Comme d’habitude Hollande tergiverse, un pas en avant, un pas en arrière. Il n’a pas compris que la crédibilité de l’austérité était désormais fortement atteinte pas l’affaire Cahuzac. Maintenant c’est Moscovici et  le ministère de l’intérieur qui vont être soumis à la question, les journalistes vont s’engager dans la brèche. . Annoncer une réforme du Conseil supérieur de la magistrature d’ici l’été pour renforcer l’indépendance de la justice ; prévoir une lutte contre les conflits d’intérêts et interdire tout mandat aux élus condamnés pour fraude fiscale et corruption, tout cela sent le réchauffé. Hollande aurait du profiter de l’affaire Cahuzac pour changer un gouvernement qui n’est pas crédible sur le plan économique et social. Hollande y sera sans doute contraint vers l’été mais ce sera alors sous la pression d’une part d’une opinion publique qui va un peu plus le lâcher, d’autre part sous  l’effet  des informations qui ne manqueront pas de filtrer sur le scandale Cahuzac voire sur d’autres (exemple le fait que le trésorier de campagne de Hollande dispose de comptes dans les paradis fiscaux). Hollande et son entourage ne se rendent  pas compte des dégâts collatéraux de cette affaire qui disqualifie toute la classe politique et les modalités actuelles de la démocratie. D’ici la fin de l’année, Hollande risque de voir son soutien populaire réduit autour de 20% (comme Jospin) ; dès lors ses marges d’action seront nulles et il n’aura plus qu’à désigner   un gouvernement d’experts et/ou d’union nationale en se consacrant à l’inauguration des chrysanthèmes. Comme dit Bayrou, on ne moralise pas la vie publique avec des rustines. Ce n’est pas demain que Hollande va s’attaquer au puisant syndicats des oligarques qui ont transformé la politique en carrière professionnelle et pour cause, il en vient.

L’avocat qui a ouvert le compte de Cahuzac ignorait qu’il n’était pas déclaré !

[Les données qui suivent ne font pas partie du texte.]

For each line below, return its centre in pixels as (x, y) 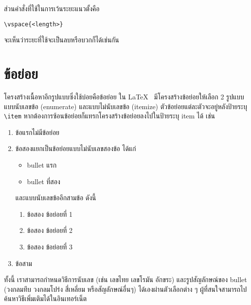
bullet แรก (42, 165)
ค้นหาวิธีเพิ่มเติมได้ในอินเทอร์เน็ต (45, 298)
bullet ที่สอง (44, 181)
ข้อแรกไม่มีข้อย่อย (37, 132)
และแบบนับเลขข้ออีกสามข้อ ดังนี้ (56, 198)
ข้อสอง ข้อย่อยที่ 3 (50, 246)
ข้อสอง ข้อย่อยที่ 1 (50, 214)
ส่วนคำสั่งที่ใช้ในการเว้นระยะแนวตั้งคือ (52, 8)
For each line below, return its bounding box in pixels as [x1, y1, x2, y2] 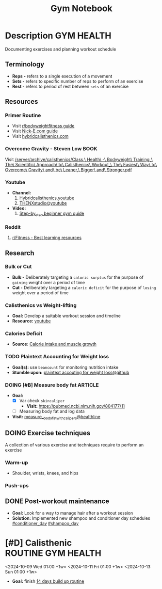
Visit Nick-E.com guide [12, 128, 58, 134]
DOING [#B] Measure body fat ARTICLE [5, 382, 99, 388]
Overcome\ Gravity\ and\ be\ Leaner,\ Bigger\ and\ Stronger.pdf [5, 167, 132, 173]
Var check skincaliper [19, 398, 65, 403]
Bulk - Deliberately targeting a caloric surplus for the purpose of [12, 274, 144, 280]
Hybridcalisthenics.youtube [19, 195, 75, 201]
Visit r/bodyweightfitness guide [12, 123, 75, 129]
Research [5, 249, 35, 257]
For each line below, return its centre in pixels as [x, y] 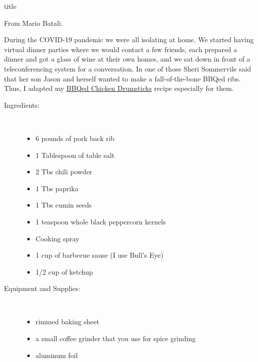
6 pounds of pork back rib [75, 138]
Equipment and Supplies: [42, 288]
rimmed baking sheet [67, 322]
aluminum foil [57, 355]
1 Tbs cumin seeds [64, 205]
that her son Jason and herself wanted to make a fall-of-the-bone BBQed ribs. [122, 78]
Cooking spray [57, 238]
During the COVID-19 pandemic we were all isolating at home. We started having [129, 39]
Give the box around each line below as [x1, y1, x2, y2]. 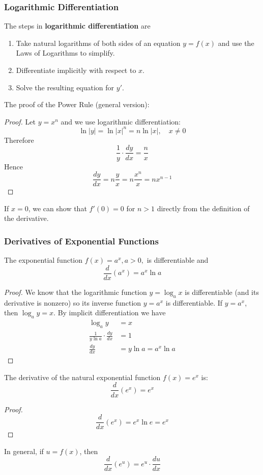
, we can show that [28, 203, 87, 213]
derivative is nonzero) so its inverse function [4, 297, 141, 308]
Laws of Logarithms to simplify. [16, 47, 115, 58]
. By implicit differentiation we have [53, 307, 166, 318]
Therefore [4, 134, 34, 145]
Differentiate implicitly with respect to [16, 65, 136, 75]
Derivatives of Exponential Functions [4, 234, 159, 247]
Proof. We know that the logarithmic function [4, 286, 147, 297]
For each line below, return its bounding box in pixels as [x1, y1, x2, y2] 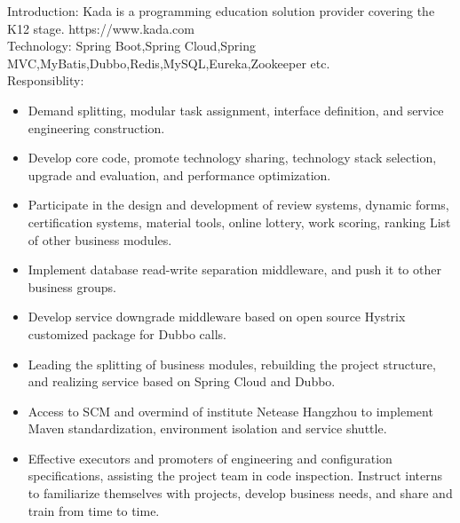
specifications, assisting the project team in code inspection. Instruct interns [28, 466, 443, 485]
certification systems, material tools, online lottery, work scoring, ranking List [28, 212, 451, 231]
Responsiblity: [7, 71, 84, 90]
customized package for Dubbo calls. [28, 324, 227, 343]
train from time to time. [28, 501, 160, 519]
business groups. [28, 277, 116, 296]
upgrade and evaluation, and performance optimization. [28, 165, 331, 184]
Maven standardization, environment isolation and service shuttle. [28, 419, 387, 438]
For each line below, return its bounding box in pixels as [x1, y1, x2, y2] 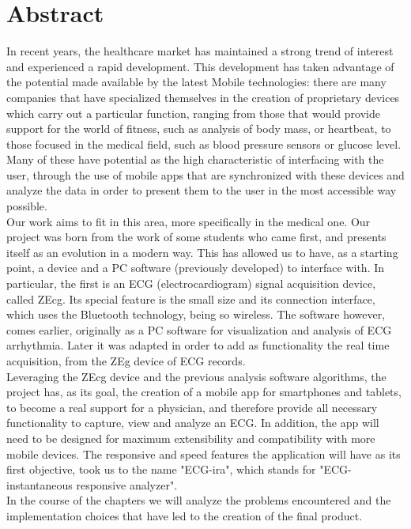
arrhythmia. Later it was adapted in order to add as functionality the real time [6, 337, 390, 353]
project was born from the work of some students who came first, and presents [6, 229, 386, 245]
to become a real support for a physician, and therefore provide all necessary [6, 399, 378, 415]
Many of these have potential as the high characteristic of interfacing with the [6, 151, 384, 168]
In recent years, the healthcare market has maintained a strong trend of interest [6, 43, 394, 59]
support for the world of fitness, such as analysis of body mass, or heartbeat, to [6, 120, 391, 137]
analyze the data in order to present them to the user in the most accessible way [6, 182, 397, 198]
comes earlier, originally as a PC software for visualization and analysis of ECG [6, 321, 392, 338]
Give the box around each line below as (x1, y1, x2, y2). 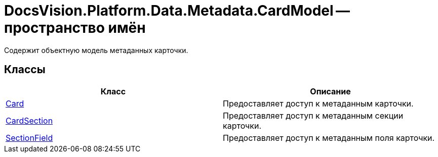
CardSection (6, 115, 53, 126)
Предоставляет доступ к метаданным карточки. (223, 98, 414, 109)
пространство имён (4, 19, 146, 36)
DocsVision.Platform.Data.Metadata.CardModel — (4, 2, 350, 19)
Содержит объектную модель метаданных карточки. (4, 45, 188, 55)
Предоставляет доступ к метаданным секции (223, 110, 404, 121)
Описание (310, 86, 351, 96)
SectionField (6, 132, 53, 143)

L’avocat qui a ouvert le compte de Cahuzac  ignorait  qu’il n’était pas déclaré

L’avocat proche de Marine Le Pen qui a ouvert en Suisse le compte bancaire de Jérôme Cahuzac, Philippe Péninque, affirme qu’il ne savait pas que ce compte n’avait pas été déclaré au fisc français, dans un entretien au Parisien-Aujourd’hui en France paru jeudi.   »Lorsque j’ai appris l’existence de cet enregistrement (celui de la voix de Jérôme Cahuzac révélé en décembre par Mediapart, NDLR), j’ai tout d’abord pensé à une manipulation. Je me suis dit qu’il était tombé dans un piège car, pour moi, un gars aussi intelligent que Cahuzac ne pouvait pas ne pas l’avoir déclaré », confie au journal Philippe Péninque.  Cet ancien leader du mouvement étudiant d’extrême droite GUD et ami de la présidente du FN confirme avoir ouvert « certainement en 1992″ à la banque UBS un compte pour Jérôme Cahuzac. « Ensuite, ce compte a vécu sa vie », ajoute l’ancien avocat spécialisé dans les montages fiscaux, sans évoquer son transfert en 2009 à Singapour.   »Cahuzac voulait développer ses interventions de greffes capillaires à l’étranger. Il se rendait parfois chez ses clients en Italie, en Espagne et au Moyen-Orient aussi, je crois. Il était plus +glamour+ pour la facturation de pouvoir donner une adresse en Suisse plutôt qu’à Paris », explique Philippe Péninque. « Je me suis donc rendu à Genève pour ouvrir un compte chez UBS dont j’étais tout d’abord l’ayant droit. Après quelques semaines ou mois – je ne me rappelle plus -, Cahuzac s’est rendu en Suisse mettre le compte à son nom », poursuit l’ancien avocat, assurant qu’il ne savait « absolument pas » que l’ex-ministre du Budget ne l’avait pas déclaré à l’administration fiscale française.  Philippe Péninque dit avoir connu Jérôme Cahuzac au tout début des années 1990 par l’intermédiaire d’un associé – ancien membre du GUD lui aussi – qui était le cousin de sa femme Patricia.   »J’ai la même amitié qu’avant pour lui. Je l’ai croisé par hasard à la sortie d’un café du XVIe arrondissement quelques jours avant ses aveux mardi. Il était blanc comme un linge et il m’a dit: +Je vais aller me dénoncer aux juges+ », affirme l’ancien avocat.  L’ancien ministre du Budget avait été mis en examen mardi pour blanchiment de fraude fiscale après avoir reconnu qu’il avait détenu un compte à l’étranger, des aveux qui ont provoqué un scandale politique.